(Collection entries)
--------

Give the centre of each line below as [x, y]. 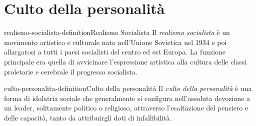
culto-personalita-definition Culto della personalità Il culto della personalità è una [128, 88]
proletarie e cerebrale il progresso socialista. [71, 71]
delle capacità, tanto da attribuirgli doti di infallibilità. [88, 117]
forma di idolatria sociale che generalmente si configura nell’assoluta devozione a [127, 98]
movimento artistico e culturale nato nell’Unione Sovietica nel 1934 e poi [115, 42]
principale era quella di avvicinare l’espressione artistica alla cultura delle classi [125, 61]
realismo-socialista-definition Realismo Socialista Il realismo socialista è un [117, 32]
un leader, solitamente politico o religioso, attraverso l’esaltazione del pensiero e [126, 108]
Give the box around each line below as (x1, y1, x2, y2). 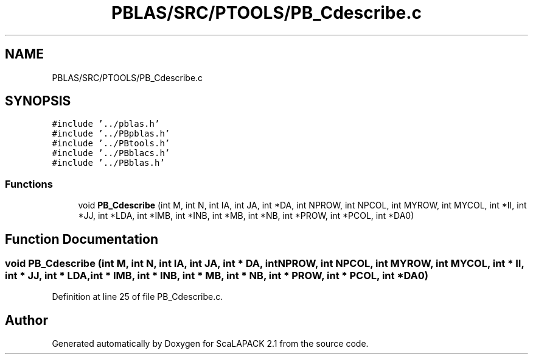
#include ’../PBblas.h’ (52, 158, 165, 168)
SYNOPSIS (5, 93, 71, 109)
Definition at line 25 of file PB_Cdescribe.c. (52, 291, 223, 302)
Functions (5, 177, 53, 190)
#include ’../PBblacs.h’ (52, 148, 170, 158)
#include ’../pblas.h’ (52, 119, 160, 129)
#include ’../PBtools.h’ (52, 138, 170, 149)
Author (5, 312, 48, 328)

--------

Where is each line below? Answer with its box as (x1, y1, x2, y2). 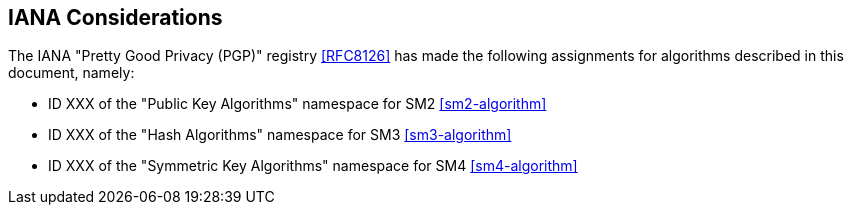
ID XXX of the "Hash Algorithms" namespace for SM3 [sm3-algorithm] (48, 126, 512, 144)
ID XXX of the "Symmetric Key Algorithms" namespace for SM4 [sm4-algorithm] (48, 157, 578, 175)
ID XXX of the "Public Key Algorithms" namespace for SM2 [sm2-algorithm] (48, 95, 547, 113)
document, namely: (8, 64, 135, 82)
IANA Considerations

--------

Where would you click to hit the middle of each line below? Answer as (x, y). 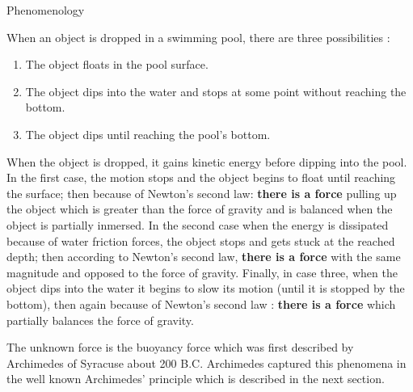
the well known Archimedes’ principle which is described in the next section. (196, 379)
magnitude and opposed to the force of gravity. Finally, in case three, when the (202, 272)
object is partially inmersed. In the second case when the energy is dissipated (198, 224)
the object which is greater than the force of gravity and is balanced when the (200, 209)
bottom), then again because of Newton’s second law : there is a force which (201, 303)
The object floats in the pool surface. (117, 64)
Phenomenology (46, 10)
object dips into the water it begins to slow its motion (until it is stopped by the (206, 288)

--------

◆ TASK DETAILS ◆
Starting at the line containing "un leader, solitamente" and stopping at the line containing "Author (5, 312, 48, 328)", output each line exactly as it appears above. Leave out the pictures.

◆ WRITTEN SOLUTION ◆
un leader, solitamente politico o religioso, attraverso l’esaltazione del pensiero e [126, 108]
Give the box around each line below as (x1, y1, x2, y2). 
#include ’../PBblas.h’ (52, 158, 165, 168)
SYNOPSIS (5, 93, 71, 109)
Definition at line 25 of file PB_Cdescribe.c. (52, 291, 223, 302)
Functions (5, 177, 53, 190)
#include ’../PBblacs.h’ (52, 148, 170, 158)
#include ’../pblas.h’ (52, 119, 160, 129)
#include ’../PBtools.h’ (52, 138, 170, 149)
Author (5, 312, 48, 328)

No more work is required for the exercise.